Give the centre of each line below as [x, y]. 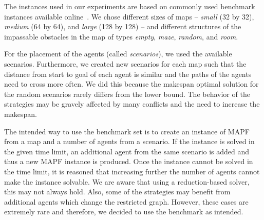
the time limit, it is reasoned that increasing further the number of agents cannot [132, 171]
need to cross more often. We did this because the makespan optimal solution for [131, 84]
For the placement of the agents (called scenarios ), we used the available [118, 54]
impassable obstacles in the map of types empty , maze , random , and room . [121, 36]
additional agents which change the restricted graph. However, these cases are [126, 201]
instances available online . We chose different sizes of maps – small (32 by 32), [129, 16]
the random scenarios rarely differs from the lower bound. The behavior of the [127, 94]
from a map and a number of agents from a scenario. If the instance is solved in [129, 141]
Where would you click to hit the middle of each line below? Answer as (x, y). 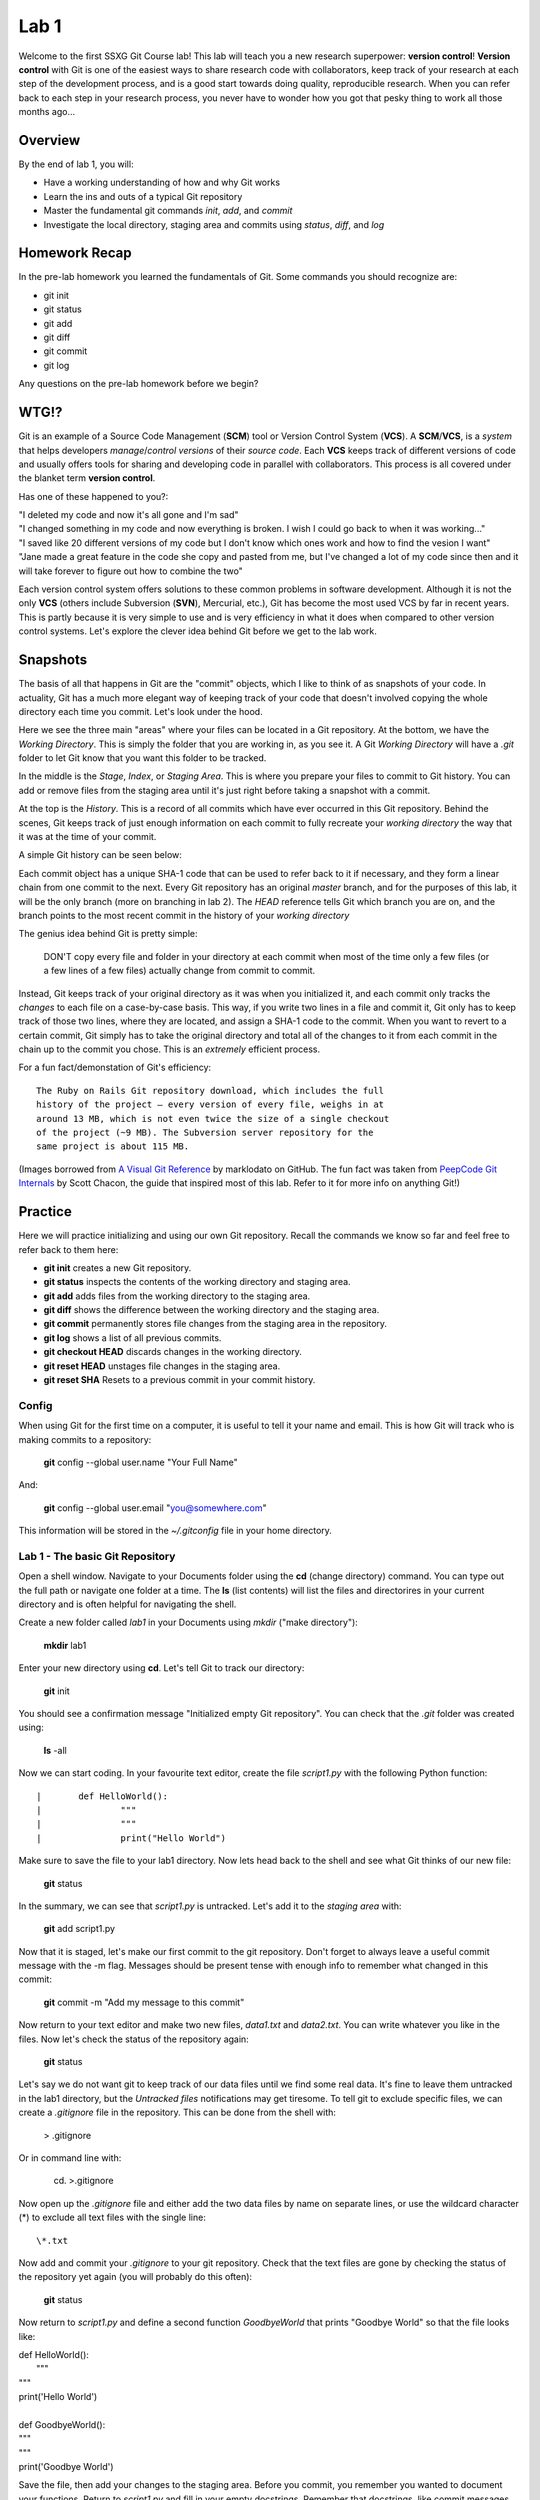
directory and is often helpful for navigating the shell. (127, 1604)
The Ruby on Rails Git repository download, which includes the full (210, 1090)
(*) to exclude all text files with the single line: (112, 2217)
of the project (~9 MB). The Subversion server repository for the (205, 1133)
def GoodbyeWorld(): (62, 2424)
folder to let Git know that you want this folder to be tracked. (142, 758)
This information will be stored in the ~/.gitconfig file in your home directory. (175, 1531)
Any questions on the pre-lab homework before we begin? (138, 384)
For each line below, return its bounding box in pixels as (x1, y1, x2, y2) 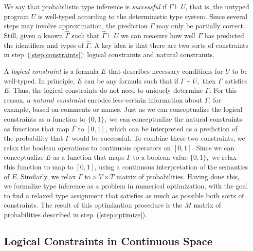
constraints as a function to (4, 113, 86, 124)
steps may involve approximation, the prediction (4, 21, 148, 31)
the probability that (4, 133, 63, 143)
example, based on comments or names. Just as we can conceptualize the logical (4, 104, 243, 114)
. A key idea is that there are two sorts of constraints (90, 40, 249, 50)
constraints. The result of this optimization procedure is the (4, 200, 182, 210)
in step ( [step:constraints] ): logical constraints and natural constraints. (4, 49, 215, 60)
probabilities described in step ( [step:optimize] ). (4, 209, 147, 219)
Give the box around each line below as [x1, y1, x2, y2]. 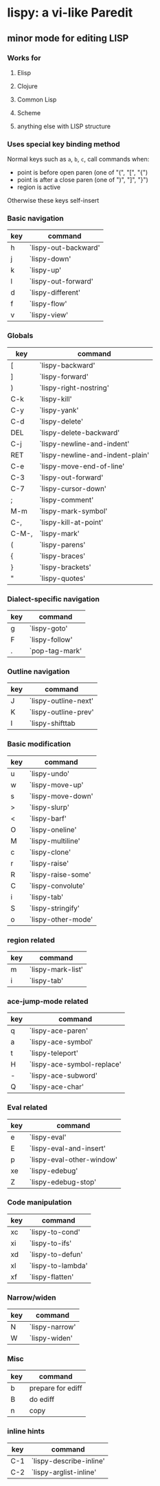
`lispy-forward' [39, 371, 89, 381]
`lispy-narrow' [29, 1322, 76, 1332]
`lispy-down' [29, 254, 71, 264]
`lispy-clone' [29, 847, 71, 857]
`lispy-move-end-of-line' [39, 461, 125, 470]
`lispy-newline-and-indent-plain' [39, 450, 150, 459]
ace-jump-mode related [7, 996, 89, 1006]
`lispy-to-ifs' [29, 1238, 72, 1248]

• _Requirement_:
Output all of the entries once more, word for word, with the images removed.

• _Finished exercise_:
Give the centre of each line below as [x, y]. 
the time limit, it is reasoned that increasing further the number of agents cannot [132, 171]
need to cross more often. We did this because the makespan optimal solution for [131, 84]
For the placement of the agents (called scenarios ), we used the available [118, 54]
impassable obstacles in the map of types empty , maze , random , and room . [121, 36]
additional agents which change the restricted graph. However, these cases are [126, 201]
instances available online . We chose different sizes of maps – small (32 by 32), [129, 16]
the random scenarios rarely differs from the lower bound. The behavior of the [127, 94]
from a map and a number of agents from a scenario. If the instance is solved in [129, 141]
Where would you click to hit the middle of each line below? Answer as (x, y). 
directory and is often helpful for navigating the shell. (127, 1604)
The Ruby on Rails Git repository download, which includes the full (210, 1090)
(*) to exclude all text files with the single line: (112, 2217)
of the project (~9 MB). The Subversion server repository for the (205, 1133)
def GoodbyeWorld(): (62, 2424)
folder to let Git know that you want this folder to be tracked. (142, 758)
This information will be stored in the ~/.gitconfig file in your home directory. (175, 1531)
Any questions on the pre-lab homework before we begin? (138, 384)
For each line below, return its bounding box in pixels as (x1, y1, x2, y2) 
constraints as a function to (4, 113, 86, 124)
steps may involve approximation, the prediction (4, 21, 148, 31)
the probability that (4, 133, 63, 143)
example, based on comments or names. Just as we can conceptualize the logical (4, 104, 243, 114)
. A key idea is that there are two sorts of constraints (90, 40, 249, 50)
constraints. The result of this optimization procedure is the (4, 200, 182, 210)
in step ( [step:constraints] ): logical constraints and natural constraints. (4, 49, 215, 60)
probabilities described in step ( [step:optimize] ). (4, 209, 147, 219)
Give the box around each line below as [x1, y1, x2, y2]. 
`lispy-forward' [39, 371, 89, 381]
`lispy-narrow' [29, 1322, 76, 1332]
`lispy-down' [29, 254, 71, 264]
`lispy-clone' [29, 847, 71, 857]
`lispy-move-end-of-line' [39, 461, 125, 470]
`lispy-newline-and-indent-plain' [39, 450, 150, 459]
ace-jump-mode related [7, 996, 89, 1006]
`lispy-to-ifs' [29, 1238, 72, 1248]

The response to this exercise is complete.